Return the entries below word for word. No picture belongs in the copy.

■ Records shown:
######
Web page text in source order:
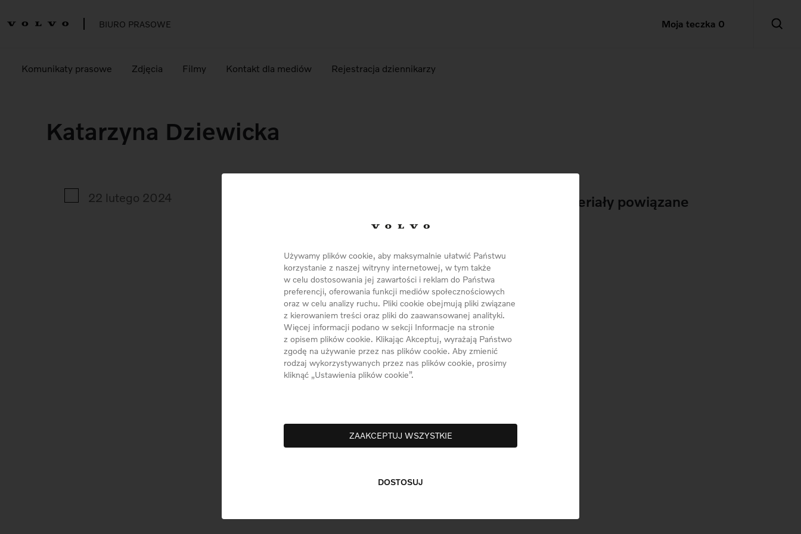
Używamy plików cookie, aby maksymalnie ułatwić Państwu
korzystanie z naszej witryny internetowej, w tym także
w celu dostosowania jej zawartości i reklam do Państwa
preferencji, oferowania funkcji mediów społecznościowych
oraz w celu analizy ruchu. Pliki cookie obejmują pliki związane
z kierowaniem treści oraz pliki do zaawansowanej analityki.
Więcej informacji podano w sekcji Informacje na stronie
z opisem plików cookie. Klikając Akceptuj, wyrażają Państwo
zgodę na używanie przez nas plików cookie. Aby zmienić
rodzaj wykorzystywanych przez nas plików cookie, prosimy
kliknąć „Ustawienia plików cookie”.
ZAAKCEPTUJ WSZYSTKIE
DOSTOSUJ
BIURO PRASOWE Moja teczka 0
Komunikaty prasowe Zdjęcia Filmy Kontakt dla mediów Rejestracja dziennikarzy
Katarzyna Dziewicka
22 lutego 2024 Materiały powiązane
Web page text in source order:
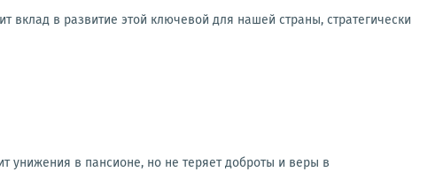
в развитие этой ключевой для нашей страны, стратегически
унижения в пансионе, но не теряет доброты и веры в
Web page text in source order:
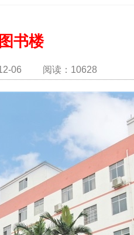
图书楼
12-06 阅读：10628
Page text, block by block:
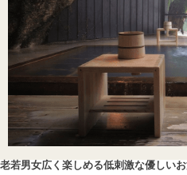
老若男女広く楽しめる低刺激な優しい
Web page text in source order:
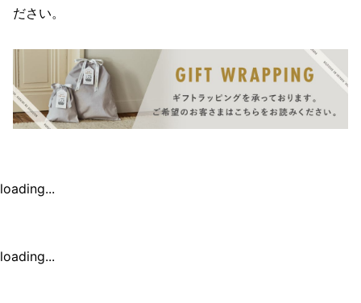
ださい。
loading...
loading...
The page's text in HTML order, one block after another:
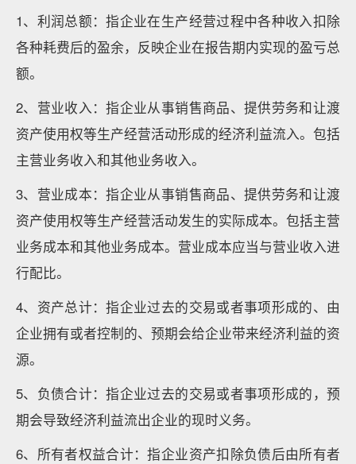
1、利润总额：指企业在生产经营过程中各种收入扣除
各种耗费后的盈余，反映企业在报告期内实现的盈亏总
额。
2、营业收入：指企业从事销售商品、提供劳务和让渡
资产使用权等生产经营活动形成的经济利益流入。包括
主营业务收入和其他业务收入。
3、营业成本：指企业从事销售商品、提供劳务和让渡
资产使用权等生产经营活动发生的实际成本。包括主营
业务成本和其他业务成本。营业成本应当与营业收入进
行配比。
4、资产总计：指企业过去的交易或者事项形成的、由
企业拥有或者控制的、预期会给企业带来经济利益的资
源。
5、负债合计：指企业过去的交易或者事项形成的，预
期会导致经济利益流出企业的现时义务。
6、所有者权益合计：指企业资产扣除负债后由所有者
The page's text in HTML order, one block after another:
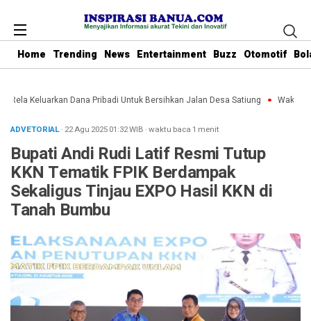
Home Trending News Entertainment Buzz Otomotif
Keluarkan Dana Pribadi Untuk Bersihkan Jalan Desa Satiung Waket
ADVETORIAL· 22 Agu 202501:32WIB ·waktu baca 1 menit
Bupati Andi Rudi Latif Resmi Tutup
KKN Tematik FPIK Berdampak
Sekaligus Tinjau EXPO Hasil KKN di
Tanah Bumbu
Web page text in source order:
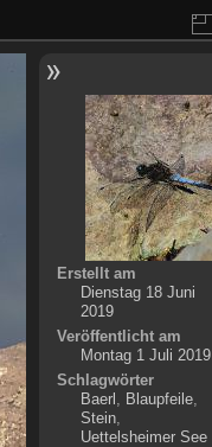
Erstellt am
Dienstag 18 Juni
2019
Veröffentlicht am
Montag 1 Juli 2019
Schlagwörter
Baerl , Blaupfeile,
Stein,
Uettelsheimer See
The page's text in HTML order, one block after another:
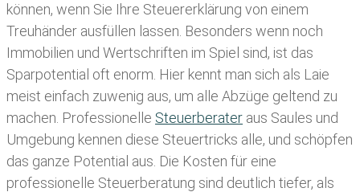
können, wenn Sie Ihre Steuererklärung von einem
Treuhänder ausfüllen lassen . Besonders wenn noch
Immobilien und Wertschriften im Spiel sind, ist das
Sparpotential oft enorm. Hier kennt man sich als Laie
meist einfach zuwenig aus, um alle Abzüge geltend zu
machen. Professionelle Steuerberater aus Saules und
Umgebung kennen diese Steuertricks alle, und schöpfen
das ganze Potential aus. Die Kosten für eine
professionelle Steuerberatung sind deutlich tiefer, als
######
■ Written reply:
Web page text in source order:
Używamy plików cookie, aby maksymalnie ułatwić Państwu
korzystanie z naszej witryny internetowej, w tym także
w celu dostosowania jej zawartości i reklam do Państwa
preferencji, oferowania funkcji mediów społecznościowych
oraz w celu analizy ruchu. Pliki cookie obejmują pliki związane
z kierowaniem treści oraz pliki do zaawansowanej analityki.
Więcej informacji podano w sekcji Informacje na stronie
z opisem plików cookie. Klikając Akceptuj, wyrażają Państwo
zgodę na używanie przez nas plików cookie. Aby zmienić
rodzaj wykorzystywanych przez nas plików cookie, prosimy
kliknąć „Ustawienia plików cookie”.
ZAAKCEPTUJ WSZYSTKIE
DOSTOSUJ
BIURO PRASOWE Moja teczka 0
Komunikaty prasowe Zdjęcia Filmy Kontakt dla mediów Rejestracja dziennikarzy
Katarzyna Dziewicka
22 lutego 2024 Materiały powiązane
Web page text in source order:
в развитие этой ключевой для нашей страны, стратегически
унижения в пансионе, но не теряет доброты и веры в
Web page text in source order:
图书楼
12-06 阅读：10628
Page text, block by block:
老若男女広く楽しめる低刺激な優しい
Web page text in source order:
ださい。
loading...
loading...
The page's text in HTML order, one block after another:
1、利润总额：指企业在生产经营过程中各种收入扣除
各种耗费后的盈余，反映企业在报告期内实现的盈亏总
额。
2、营业收入：指企业从事销售商品、提供劳务和让渡
资产使用权等生产经营活动形成的经济利益流入。包括
主营业务收入和其他业务收入。
3、营业成本：指企业从事销售商品、提供劳务和让渡
资产使用权等生产经营活动发生的实际成本。包括主营
业务成本和其他业务成本。营业成本应当与营业收入进
行配比。
4、资产总计：指企业过去的交易或者事项形成的、由
企业拥有或者控制的、预期会给企业带来经济利益的资
源。
5、负债合计：指企业过去的交易或者事项形成的，预
期会导致经济利益流出企业的现时义务。
6、所有者权益合计：指企业资产扣除负债后由所有者
The page's text in HTML order, one block after another:
Home Trending News Entertainment Buzz Otomotif
Keluarkan Dana Pribadi Untuk Bersihkan Jalan Desa Satiung Waket
ADVETORIAL· 22 Agu 202501:32WIB ·waktu baca 1 menit
Bupati Andi Rudi Latif Resmi Tutup
KKN Tematik FPIK Berdampak
Sekaligus Tinjau EXPO Hasil KKN di
Tanah Bumbu
Web page text in source order:
Erstellt am
Dienstag 18 Juni
2019
Veröffentlicht am
Montag 1 Juli 2019
Schlagwörter
Baerl , Blaupfeile,
Stein,
Uettelsheimer See
The page's text in HTML order, one block after another:
können, wenn Sie Ihre Steuererklärung von einem
Treuhänder ausfüllen lassen . Besonders wenn noch
Immobilien und Wertschriften im Spiel sind, ist das
Sparpotential oft enorm. Hier kennt man sich als Laie
meist einfach zuwenig aus, um alle Abzüge geltend zu
machen. Professionelle Steuerberater aus Saules und
Umgebung kennen diese Steuertricks alle, und schöpfen
das ganze Potential aus. Die Kosten für eine
professionelle Steuerberatung sind deutlich tiefer, als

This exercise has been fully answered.